Along with this, there is the link with unconditional positive regard. Self expressive confrontations are most effective when embedded in, and communicated out of, deep involvement with the person of the client. Consequently, it is important for the therapist not to let negative feelings accumulate for too long, so as to remain sufficiently open to the client. He further has to let it be known clearly that his feelings have to do with a specific behaviour of the client's, and not with the client as a person. Therefore, the therapist's feedback should be as explicit and concrete as possible: how the feeling took shape and what precisely in the client's way of interacting has brought it on. Perhaps most importantly, the therapist should remain focused on the positive life-tendencies behind the client's disturbing behaviour and behind his own negative feelings, and communicate these as well. Thus, in our earlier example, Rogers communicates the inside, the reason for his boredom, which is his desire for more contact with the client. When we give a client feedback about a behaviour which irritates us, we try to get in touch with the needs and positive intentions behind it, and include these in our discussion. Gendlin gives the following example of this pertaining to setting limits:

For example, I might not let a patient touch me or grab me. I will stop the patient, but in the same words and gesture I will try to respond positively to the positive desire for closeness or physical relations. I will make personal touch with my hand as I hold the patient away from me, contact the patient's eyes, and declare that I think the physical reaching out is positive and I welcome it, even though I cannot allow it. (I know at such times that I may be partly creating this positive aspect.
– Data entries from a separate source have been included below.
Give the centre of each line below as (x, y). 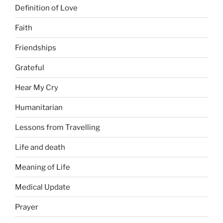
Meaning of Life (43, 167)
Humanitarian (39, 107)
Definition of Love (46, 8)
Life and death (40, 147)
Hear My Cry (37, 87)
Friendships (36, 48)
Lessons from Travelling (57, 127)
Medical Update (43, 187)
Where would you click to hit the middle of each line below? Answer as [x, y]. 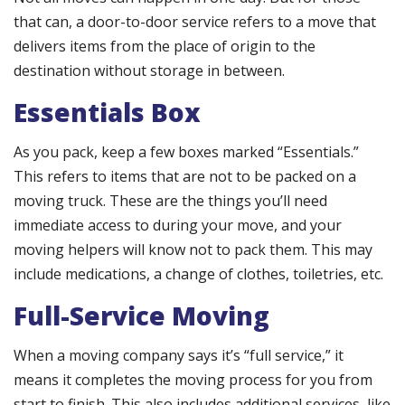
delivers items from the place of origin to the [165, 47]
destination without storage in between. [149, 71]
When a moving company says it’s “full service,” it [179, 356]
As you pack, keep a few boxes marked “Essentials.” [186, 152]
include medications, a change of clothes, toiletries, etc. [198, 274]
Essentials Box [107, 113]
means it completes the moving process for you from [193, 380]
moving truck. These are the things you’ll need [170, 201]
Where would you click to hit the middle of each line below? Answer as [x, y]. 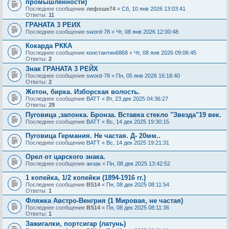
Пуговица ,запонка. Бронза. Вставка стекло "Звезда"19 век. [123, 115]
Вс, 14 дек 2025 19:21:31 [138, 143]
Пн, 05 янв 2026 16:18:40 [148, 76]
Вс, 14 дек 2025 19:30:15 [138, 122]
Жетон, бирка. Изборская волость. [83, 92]
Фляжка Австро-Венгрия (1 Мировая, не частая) [104, 201]
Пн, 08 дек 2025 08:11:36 [138, 208]
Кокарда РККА [49, 46]
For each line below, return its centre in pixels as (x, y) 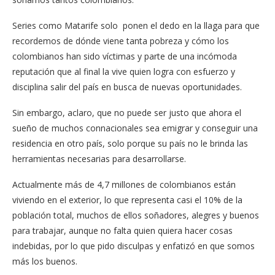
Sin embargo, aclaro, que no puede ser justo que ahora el (127, 112)
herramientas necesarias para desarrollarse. (99, 158)
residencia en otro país (57, 143)
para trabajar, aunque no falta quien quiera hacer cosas (122, 230)
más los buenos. (45, 261)
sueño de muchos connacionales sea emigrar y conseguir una (135, 128)
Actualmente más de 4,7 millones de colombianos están (124, 184)
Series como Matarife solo (65, 25)
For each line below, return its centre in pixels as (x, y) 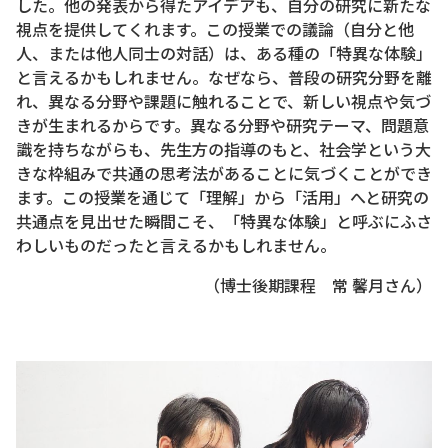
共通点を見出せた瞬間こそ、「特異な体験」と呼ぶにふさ (224, 220)
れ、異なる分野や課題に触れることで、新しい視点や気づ (223, 100)
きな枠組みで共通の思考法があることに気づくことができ (224, 172)
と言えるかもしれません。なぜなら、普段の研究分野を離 (224, 76)
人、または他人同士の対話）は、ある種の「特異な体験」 (224, 52)
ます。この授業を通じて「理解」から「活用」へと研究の (222, 196)
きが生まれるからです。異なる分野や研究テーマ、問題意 (222, 124)
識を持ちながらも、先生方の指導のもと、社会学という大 (223, 148)
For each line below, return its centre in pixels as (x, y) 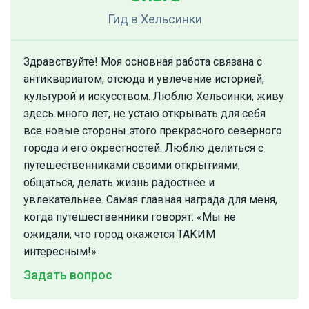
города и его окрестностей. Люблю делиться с (143, 148)
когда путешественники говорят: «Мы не (130, 217)
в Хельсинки (166, 19)
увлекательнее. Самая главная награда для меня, (150, 200)
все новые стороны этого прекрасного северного (153, 131)
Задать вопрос (68, 275)
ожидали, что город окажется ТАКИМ (119, 235)
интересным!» (60, 252)
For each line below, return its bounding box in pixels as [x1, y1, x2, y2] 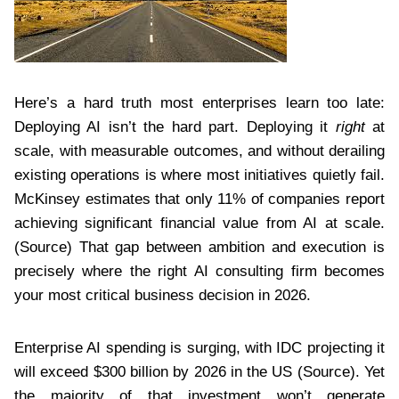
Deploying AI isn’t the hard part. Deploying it [14, 118, 336, 135]
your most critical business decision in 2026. [14, 286, 311, 304]
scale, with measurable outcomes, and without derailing [14, 142, 385, 159]
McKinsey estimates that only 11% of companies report [14, 190, 385, 208]
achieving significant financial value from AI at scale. [14, 214, 385, 232]
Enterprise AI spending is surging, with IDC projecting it [14, 338, 385, 356]
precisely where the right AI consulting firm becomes [14, 262, 385, 280]
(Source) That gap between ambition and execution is [14, 238, 385, 256]
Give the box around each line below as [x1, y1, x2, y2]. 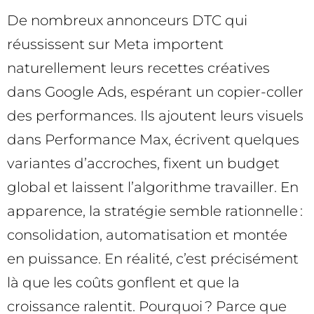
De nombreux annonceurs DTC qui [7, 12, 247, 29]
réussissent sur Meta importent [7, 36, 224, 53]
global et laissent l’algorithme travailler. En [7, 179, 299, 196]
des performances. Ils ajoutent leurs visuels [7, 107, 303, 124]
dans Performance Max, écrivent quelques [7, 131, 299, 148]
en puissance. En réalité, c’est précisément [7, 250, 299, 267]
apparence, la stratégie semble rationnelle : [7, 203, 303, 219]
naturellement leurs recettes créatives [7, 60, 270, 76]
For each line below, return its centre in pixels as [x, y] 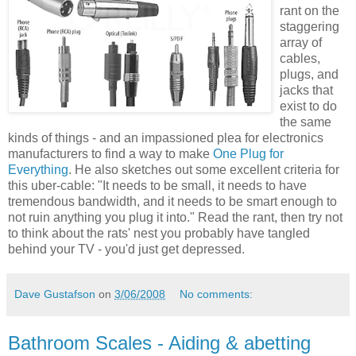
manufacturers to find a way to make [110, 154]
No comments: [217, 294]
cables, [300, 59]
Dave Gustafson [55, 294]
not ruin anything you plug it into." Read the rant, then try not [175, 218]
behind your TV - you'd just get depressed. [126, 250]
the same [306, 122]
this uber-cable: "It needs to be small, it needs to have [157, 186]
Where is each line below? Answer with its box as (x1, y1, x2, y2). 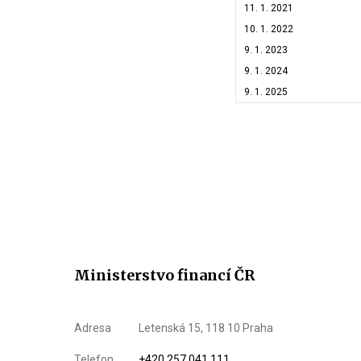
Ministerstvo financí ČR (74, 266, 255, 284)
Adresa (74, 322, 111, 334)
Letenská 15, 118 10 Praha (139, 322, 273, 334)

Perhaps this reaching is more hostile, right now, than warm. But there is warmth and health in anyone's sexual or physical need, and I can recognise that as such.) (1967, p.397.)
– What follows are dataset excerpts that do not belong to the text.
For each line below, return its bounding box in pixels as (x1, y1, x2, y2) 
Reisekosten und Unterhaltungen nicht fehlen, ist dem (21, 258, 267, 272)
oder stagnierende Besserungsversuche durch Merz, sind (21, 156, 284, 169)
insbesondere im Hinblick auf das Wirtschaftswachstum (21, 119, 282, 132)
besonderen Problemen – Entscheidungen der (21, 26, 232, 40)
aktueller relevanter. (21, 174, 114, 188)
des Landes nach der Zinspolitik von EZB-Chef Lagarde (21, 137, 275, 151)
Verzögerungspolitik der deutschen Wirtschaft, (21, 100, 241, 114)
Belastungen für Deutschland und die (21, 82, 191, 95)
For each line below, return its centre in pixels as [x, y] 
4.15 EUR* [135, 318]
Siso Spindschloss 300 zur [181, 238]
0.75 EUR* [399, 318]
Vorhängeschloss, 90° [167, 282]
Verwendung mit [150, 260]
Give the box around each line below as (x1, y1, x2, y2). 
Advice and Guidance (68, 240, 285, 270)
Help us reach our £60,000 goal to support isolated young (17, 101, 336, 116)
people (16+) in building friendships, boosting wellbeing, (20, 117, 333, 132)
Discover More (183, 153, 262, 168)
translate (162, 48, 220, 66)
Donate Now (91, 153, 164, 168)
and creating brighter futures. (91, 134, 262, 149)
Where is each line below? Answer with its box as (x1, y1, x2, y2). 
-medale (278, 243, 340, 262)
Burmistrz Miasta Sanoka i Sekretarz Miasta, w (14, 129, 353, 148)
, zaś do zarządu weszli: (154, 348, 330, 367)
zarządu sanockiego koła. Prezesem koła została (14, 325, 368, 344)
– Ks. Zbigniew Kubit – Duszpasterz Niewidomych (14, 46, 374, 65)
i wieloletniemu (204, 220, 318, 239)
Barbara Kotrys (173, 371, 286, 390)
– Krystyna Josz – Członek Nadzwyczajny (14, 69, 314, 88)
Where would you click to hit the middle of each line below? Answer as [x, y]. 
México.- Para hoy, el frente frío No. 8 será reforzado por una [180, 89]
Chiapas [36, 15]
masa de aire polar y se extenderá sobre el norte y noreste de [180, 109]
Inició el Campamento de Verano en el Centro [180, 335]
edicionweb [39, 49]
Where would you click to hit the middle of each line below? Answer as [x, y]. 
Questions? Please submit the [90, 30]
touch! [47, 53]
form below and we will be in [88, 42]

Finally, we should always take care in maintaining the process sufficiently client-centred and making it a 'self-revelation without imposition'. This can best be done by letting the influencing occur as openly as possible. Two 'rules of communication' should be remembered here. The first one, to use Rogers' words, is 'owning' or giving I-messages instead of you-messages: the therapist indicates clearly that he is the source of the experience and tries above all to communicate what he himself feels, rather than making evaluative statements about the client. He will, for example, not say 'How intrusive of you' but 'When you called me for the second time this week, I felt put under pressure and as if taken possession of ... The second rule of communication is, in Gendlin's words, 'always checking' or 'openness to what comes next': after each intervention - and especially after one which originated in our own frame of reference - tuning in anew to the client's experiential track and continuing from there. All these suggestions should make it clear that constructive self-revelation is far removed from acting-out. It is rather a form of 'disciplined spontaneity' which, along and together with empathy, constitutes a second line from which the client can evolve towards a 'further living' inside and outside of therapy, towards new and more satisfactory ways of dealing with himself and others. Mistakes may, of course, occur if self-revelation is used rather carelessly, but to leave out this important reservoir of relationship information could be equally detrimental: an omission which could lead to substantial reduction in quality of the therapeutic process.